» **What is required**: What you return should be the lines from the one with "22/03/2025 / 0 COMMENTS" through the one with "minute service at Toronto’s West Hill United" in the data below, reproduced exactly with both ends, and no pictures at all.

(Material provided)

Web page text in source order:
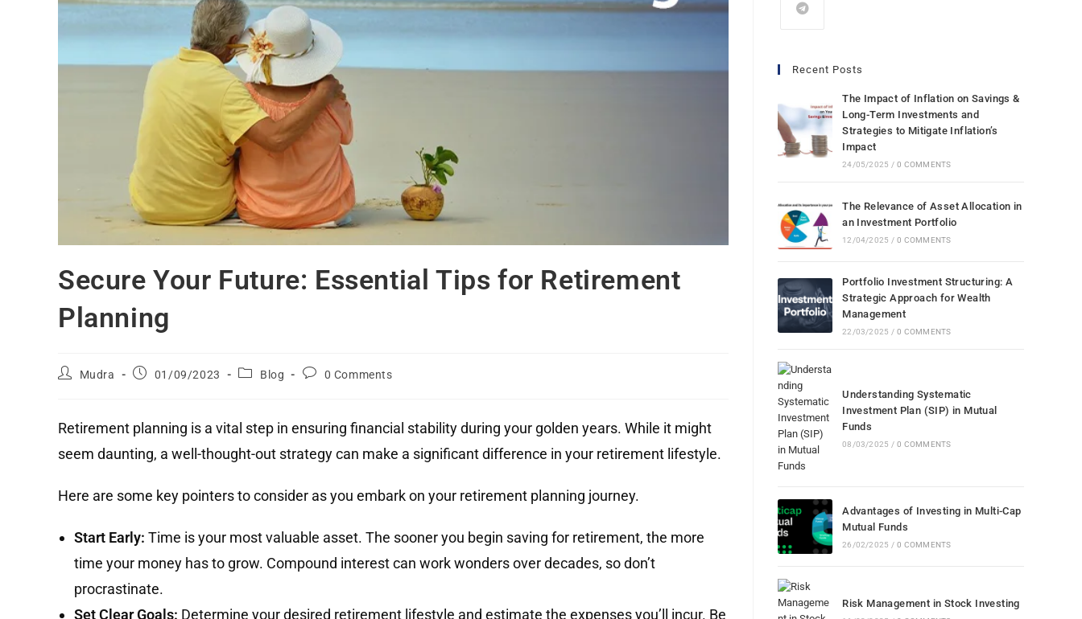
Secure Your Future: Essential Tips for Retirement
Planning
Mudra 01/09/2023 Blog 0 Comments
Retirement planning is a vital step in ensuring financial stability during your golden years. While it might
seem daunting, a well-thought-out strategy can make a significant difference in your retirement lifestyle.
Here are some key pointers to consider as you embark on your retirement planning journey.
Start Early: Time is your most valuable asset. The sooner you begin saving for retirement, the more
time your money has to grow. Compound interest can work wonders over decades, so don’t
procrastinate.
Set Clear Goals: Determine your desired retirement lifestyle and estimate the expenses you’ll incur. Be
Recent Posts
The Impact of Inflation on Savings &
Long-Term Investments and
Strategies to Mitigate Inflation’s
Impact
24/05/2025 / 0 COMMENTS
The Relevance of Asset Allocation in
an Investment Portfolio
12/04/2025 / 0 COMMENTS
Portfolio Investment Structuring: A
Strategic Approach for Wealth
Management
22/03/2025 / 0 COMMENTS
Understanding Systematic
Investment Plan (SIP) in Mutual
Funds
08/03/2025 / 0 COMMENTS
Advantages of Investing in Multi-Cap
Mutual Funds
26/02/2025 / 0 COMMENTS
Risk Management in Stock Investing
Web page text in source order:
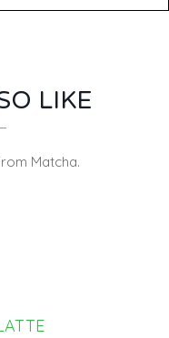
LIKE
Matcha.
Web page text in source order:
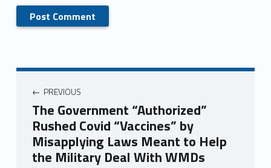
PREVIOUS
The Government “Authorized”
Rushed Covid “Vaccines” by
Misapplying Laws Meant to Help
the Military Deal With WMDs
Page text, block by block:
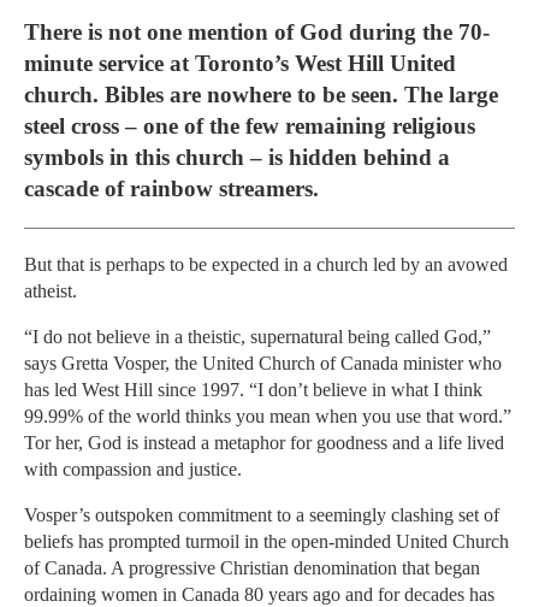
There is not one mention of God during the 70-
minute service at Toronto’s West Hill United
church. Bibles are nowhere to be seen. The large
steel cross – one of the few remaining religious
symbols in this church – is hidden behind a
cascade of rainbow streamers.
But that is perhaps to be expected in a church led by an avowed
atheist.
“I do not believe in a theistic, supernatural being called God,”
says Gretta Vosper, the United Church of Canada minister who
has led West Hill since 1997. “I don’t believe in what I think
99.99% of the world thinks you mean when you use that word.”
Tor her, God is instead a metaphor for goodness and a life lived
with compassion and justice.
Vosper’s outspoken commitment to a seemingly clashing set of
beliefs has prompted turmoil in the open-minded United Church
of Canada. A progressive Christian denomination that began
ordaining women in Canada 80 years ago and for decades has

(End Material provided)

» **Exercise answer**:
22/03/2025 / 0 COMMENTS
Understanding Systematic
Investment Plan (SIP) in Mutual
Funds
08/03/2025 / 0 COMMENTS
Advantages of Investing in Multi-Cap
Mutual Funds
26/02/2025 / 0 COMMENTS
Risk Management in Stock Investing
Web page text in source order:
LIKE
Matcha.
Web page text in source order:
PREVIOUS
The Government “Authorized”
Rushed Covid “Vaccines” by
Misapplying Laws Meant to Help
the Military Deal With WMDs
Page text, block by block:
There is not one mention of God during the 70-
minute service at Toronto’s West Hill United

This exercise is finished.